そうだ、休み時間にお姉ちゃんとタロットカードの話をしていた。以前一回雑記帳に来ていた、タロットカードの女子高生の話から、すごくよく当たるらしいみたいな話まで。
お兄ちゃんは全然聞いていないふりをしていて、全部聞いていたのか。

「このカードは昔からあって、よく当たるって言われているけど、どうやっても当たるようにできているんだよ。しかも、現代のトランプの原型だしね。カラクリを教えてやろうか。」

お兄ちゃんが胸を張って言うので、これはすごいと思った。お兄ちゃんが自信満々ということは真実だろう。

「ほら、カード。」
と、お兄ちゃんがタロットカードを出した。
なぜお兄ちゃんが持っているのか?お兄ちゃんでも恋占い的なことをするのか?全然似合わない。

「こっちにおいで、ここに座れ。」
テーブルを挟んで向かい合っていた私は、お兄ちゃん側のテーブルに座りなおした。

「カードを切ってみな。」
私が不器用そうにカードを切っていると、お兄ちゃんは仕方がないなという感じで、
「まったく、ほら、貸してみな。」
と素早く切ってカードを並べ始めた。手慣れた手品のように、カードをさばいていく。
「お兄ちゃん上手。で?何を占っているの?」
と聞くと、
「内緒。」
と笑っている。
何を占っているか分からない占いの結果って、ちょっと怖い気がする。

「ねぇ、教えてよ。」

と私が言うと、お兄ちゃんは小柄な私をまるで子供を抱えるように膝に乗せて説明しだした。
お兄ちゃんの息が私の耳のあたりに暖かく感じる。
背中は外見が華奢なお兄ちゃんの、意外に厚みのある胸の肉感を感じている。

よく考えてみると、今までお兄ちゃんに男を感じたことが全くなかった。
ひたすら本当の兄のように慕ってきた。

言動を注意されたり諭されても、他の人なら反発を感じることでも、お兄ちゃんに言われるなら素直に聞くことができた。
これが「男」を感じていたなら、羞恥心が先に出て素直に聞くことを邪魔していただろう。
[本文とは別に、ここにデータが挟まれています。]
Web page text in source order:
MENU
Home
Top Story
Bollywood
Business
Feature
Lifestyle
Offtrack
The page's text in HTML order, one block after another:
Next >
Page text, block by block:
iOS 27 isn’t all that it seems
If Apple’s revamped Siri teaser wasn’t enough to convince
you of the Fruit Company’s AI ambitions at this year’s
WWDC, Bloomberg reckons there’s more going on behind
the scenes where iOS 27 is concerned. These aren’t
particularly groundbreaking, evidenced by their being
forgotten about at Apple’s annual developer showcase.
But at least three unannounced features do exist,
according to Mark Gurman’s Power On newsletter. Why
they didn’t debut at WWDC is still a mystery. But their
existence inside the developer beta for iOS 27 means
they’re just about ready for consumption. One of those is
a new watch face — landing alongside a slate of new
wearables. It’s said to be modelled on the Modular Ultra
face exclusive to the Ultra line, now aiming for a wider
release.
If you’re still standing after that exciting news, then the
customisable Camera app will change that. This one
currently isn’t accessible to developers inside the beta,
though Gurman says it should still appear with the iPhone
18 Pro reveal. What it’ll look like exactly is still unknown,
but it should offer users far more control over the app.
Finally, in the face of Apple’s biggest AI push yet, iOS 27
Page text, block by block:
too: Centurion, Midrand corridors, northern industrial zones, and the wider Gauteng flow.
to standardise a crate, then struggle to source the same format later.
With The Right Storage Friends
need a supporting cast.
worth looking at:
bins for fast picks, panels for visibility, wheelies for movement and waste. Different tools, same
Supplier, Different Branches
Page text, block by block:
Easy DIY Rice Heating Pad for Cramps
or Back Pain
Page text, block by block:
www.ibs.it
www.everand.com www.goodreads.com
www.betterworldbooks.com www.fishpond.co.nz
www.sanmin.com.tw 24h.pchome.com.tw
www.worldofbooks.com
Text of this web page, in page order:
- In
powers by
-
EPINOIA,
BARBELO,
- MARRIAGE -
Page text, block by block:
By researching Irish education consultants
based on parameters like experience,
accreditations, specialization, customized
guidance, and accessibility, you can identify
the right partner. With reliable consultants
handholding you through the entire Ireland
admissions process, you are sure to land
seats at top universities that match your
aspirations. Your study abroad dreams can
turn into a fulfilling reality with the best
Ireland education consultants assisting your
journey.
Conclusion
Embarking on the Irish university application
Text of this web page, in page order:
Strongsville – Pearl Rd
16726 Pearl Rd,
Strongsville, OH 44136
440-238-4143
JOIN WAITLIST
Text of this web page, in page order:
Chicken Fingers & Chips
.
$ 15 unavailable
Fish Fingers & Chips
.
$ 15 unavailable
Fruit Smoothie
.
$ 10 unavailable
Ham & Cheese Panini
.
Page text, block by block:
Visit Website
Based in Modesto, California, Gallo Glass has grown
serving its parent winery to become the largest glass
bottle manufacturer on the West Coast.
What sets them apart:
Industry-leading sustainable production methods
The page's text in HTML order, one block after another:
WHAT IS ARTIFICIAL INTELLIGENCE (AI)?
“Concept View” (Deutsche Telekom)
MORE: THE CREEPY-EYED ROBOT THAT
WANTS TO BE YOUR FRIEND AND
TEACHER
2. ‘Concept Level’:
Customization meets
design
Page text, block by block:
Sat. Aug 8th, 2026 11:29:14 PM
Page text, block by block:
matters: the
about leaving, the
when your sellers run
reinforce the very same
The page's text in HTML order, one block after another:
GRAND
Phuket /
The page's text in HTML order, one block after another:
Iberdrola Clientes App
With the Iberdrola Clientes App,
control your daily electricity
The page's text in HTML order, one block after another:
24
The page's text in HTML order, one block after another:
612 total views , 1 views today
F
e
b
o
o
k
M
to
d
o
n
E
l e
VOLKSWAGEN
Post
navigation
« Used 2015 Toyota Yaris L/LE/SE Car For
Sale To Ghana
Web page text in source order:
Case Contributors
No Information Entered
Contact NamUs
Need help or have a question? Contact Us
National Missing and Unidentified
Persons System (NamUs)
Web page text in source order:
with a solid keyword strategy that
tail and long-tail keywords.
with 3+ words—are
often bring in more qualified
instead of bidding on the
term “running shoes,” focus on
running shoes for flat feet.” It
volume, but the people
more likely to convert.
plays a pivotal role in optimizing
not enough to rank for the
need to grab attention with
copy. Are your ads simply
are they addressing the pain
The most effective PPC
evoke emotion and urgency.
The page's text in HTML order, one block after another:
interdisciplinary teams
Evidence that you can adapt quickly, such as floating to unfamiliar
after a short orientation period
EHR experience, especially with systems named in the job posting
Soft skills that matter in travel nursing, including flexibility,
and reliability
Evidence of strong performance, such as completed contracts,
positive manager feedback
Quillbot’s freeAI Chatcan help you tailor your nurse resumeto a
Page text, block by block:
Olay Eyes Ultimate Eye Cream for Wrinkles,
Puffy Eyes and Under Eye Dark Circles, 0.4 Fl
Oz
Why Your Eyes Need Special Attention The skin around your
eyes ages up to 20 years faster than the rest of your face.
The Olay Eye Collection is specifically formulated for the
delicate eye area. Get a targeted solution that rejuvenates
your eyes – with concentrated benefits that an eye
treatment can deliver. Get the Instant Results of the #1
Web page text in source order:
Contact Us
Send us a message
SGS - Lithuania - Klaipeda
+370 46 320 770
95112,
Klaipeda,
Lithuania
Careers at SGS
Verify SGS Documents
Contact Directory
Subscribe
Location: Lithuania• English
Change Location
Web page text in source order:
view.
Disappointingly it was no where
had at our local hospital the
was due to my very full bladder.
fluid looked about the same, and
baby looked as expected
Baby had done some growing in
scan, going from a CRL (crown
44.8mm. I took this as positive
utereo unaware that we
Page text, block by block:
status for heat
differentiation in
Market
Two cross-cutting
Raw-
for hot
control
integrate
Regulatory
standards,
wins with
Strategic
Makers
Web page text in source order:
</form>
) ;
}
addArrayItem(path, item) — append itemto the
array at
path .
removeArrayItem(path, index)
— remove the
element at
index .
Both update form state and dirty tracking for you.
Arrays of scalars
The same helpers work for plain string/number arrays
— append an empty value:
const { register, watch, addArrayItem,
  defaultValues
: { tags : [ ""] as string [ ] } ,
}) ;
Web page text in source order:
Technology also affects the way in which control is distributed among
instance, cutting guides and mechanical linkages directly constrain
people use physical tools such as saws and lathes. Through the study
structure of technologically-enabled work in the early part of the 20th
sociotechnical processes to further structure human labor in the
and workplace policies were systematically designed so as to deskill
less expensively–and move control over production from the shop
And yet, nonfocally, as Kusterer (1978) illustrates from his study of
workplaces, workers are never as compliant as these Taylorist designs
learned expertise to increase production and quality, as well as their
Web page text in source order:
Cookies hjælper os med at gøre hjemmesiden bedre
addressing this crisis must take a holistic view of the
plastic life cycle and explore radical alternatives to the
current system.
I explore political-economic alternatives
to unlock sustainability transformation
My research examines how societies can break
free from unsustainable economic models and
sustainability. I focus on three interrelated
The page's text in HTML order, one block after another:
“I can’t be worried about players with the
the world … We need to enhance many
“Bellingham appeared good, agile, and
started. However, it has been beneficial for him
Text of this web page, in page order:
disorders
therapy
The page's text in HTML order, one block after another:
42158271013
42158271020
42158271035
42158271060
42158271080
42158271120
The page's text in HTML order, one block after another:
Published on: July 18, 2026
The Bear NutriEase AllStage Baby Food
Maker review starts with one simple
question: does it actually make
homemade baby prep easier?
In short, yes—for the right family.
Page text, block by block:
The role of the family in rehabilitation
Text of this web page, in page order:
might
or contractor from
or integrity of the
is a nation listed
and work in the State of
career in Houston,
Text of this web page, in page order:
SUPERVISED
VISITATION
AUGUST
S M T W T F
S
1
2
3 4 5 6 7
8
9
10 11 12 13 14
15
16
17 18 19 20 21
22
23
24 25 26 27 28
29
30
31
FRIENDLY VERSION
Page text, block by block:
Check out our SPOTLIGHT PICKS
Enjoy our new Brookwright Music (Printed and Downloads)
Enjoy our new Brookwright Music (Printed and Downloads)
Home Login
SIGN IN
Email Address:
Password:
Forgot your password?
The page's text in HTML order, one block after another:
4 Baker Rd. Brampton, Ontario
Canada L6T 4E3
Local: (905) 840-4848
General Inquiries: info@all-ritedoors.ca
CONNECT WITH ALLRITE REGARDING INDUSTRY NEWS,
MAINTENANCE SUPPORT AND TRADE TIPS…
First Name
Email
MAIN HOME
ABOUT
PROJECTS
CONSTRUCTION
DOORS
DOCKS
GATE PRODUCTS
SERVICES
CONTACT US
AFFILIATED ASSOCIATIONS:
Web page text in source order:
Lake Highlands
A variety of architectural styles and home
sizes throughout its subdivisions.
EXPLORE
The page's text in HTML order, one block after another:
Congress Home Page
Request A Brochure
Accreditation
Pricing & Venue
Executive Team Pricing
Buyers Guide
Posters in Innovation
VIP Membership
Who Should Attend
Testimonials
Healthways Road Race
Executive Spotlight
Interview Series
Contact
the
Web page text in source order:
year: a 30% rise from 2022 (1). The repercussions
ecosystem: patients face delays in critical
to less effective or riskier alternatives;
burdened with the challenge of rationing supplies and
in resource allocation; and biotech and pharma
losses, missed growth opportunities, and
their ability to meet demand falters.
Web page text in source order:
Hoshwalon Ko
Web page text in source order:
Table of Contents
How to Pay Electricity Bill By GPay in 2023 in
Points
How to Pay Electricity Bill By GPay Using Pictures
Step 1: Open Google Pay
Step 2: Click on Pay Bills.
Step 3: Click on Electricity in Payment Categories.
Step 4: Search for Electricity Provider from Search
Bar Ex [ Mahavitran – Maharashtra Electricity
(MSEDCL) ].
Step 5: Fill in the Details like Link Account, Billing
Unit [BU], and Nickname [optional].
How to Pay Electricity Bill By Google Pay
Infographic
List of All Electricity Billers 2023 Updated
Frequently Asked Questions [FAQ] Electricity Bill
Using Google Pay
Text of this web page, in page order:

でも今、お兄ちゃんの膝の上で、本当の「兄弟」と「一人の男」を感じることの狭間にいる。
お兄ちゃんが大好きだけど、その「大好き」はどういうもので、どこへ向かおうとしているものだろう。自分の感情がよく分からなくなって、頭がぐらぐらする。


私の頭の中が混乱して、目の前のタロットカードどころではなくなると、お兄ちゃんが座っている後ろから抱きかかえるように抱きしめてきた。
私がどういう反応をしていいのか分からずに固まっていると、さらにギュッと力を入れて抱きしめてきた。

これは、お兄ちゃんはどういうつもりなのだろう。